#### SUPPLIED RECORDS ####

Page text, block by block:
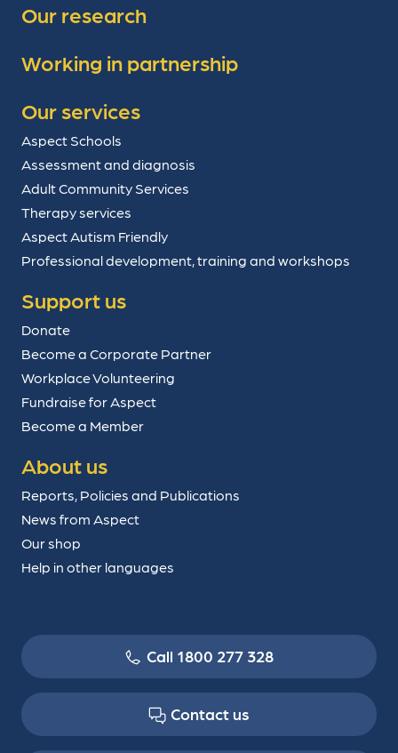
Our research
Working in partnership
Our services
Aspect Schools
Assessment and diagnosis
Adult Community Services
Therapy services
Aspect Autism Friendly
Professional development, training and workshops
Support us
Donate
Become a Corporate Partner
Workplace Volunteering
Fundraise for Aspect
Become a Member
About us
Reports, Policies and Publications
News from Aspect
Our shop
Help in other languages
Call 1800 277 328
Contact us
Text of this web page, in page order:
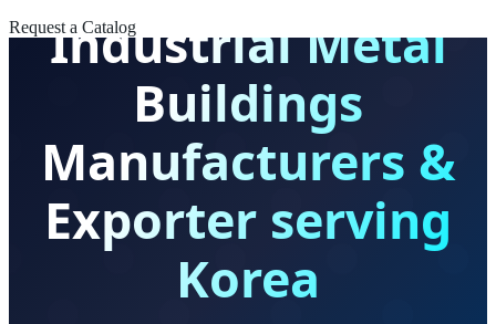
Request a Catalog
Industrial Metal
Buildings
Manufacturers &
Exporter serving
Korea
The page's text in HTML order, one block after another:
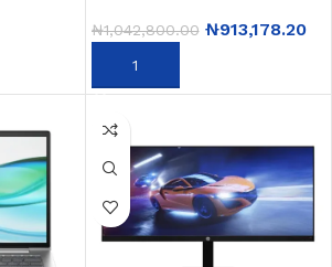
₦1,042,800.00 ₦913,178.20
ADD TO CART
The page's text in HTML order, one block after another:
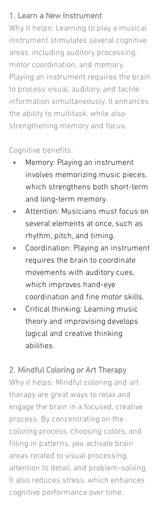
1. Learn a New Instrument
Why it helps: Learning to play a musical
instrument stimulates several cognitive
areas, including auditory processing,
motor coordination, and memory.
Playing an instrument requires the brain
to process visual, auditory, and tactile
information simultaneously. It enhances
the ability to multitask, while also
strengthening memory and focus.
Cognitive benefits:
Memory: Playing an instrument
involves memorizing music pieces,
which strengthens both short-term
and long-term memory.
Attention: Musicians must focus on
several elements at once, such as
rhythm, pitch, and timing.
Coordination: Playing an instrument
requires the brain to coordinate
movements with auditory cues,
which improves hand-eye
coordination and fine motor skills.
Critical thinking: Learning music
theory and improvising develops
logical and creative thinking
abilities.
2. Mindful Coloring or Art Therapy
Why it helps: Mindful coloring and art
therapy are great ways to relax and
engage the brain in a focused, creative
process. By concentrating on the
coloring process, choosing colors, and
filling in patterns, you activate brain
areas related to visual processing,
attention to detail, and problem-solving.
It also reduces stress, which enhances
cognitive performance over time.
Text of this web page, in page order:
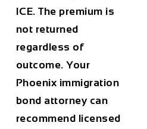
ICE. The premium is
not returned
regardless of
outcome. Your
Phoenix immigration
bond attorney can
recommend licensed

####

WHAT YOU HAVE TO DO:
All lines in the entries above that include "visual" should be found and copied.

TASK RESPONSE:
to process visual, auditory, and tactile
areas related to visual processing,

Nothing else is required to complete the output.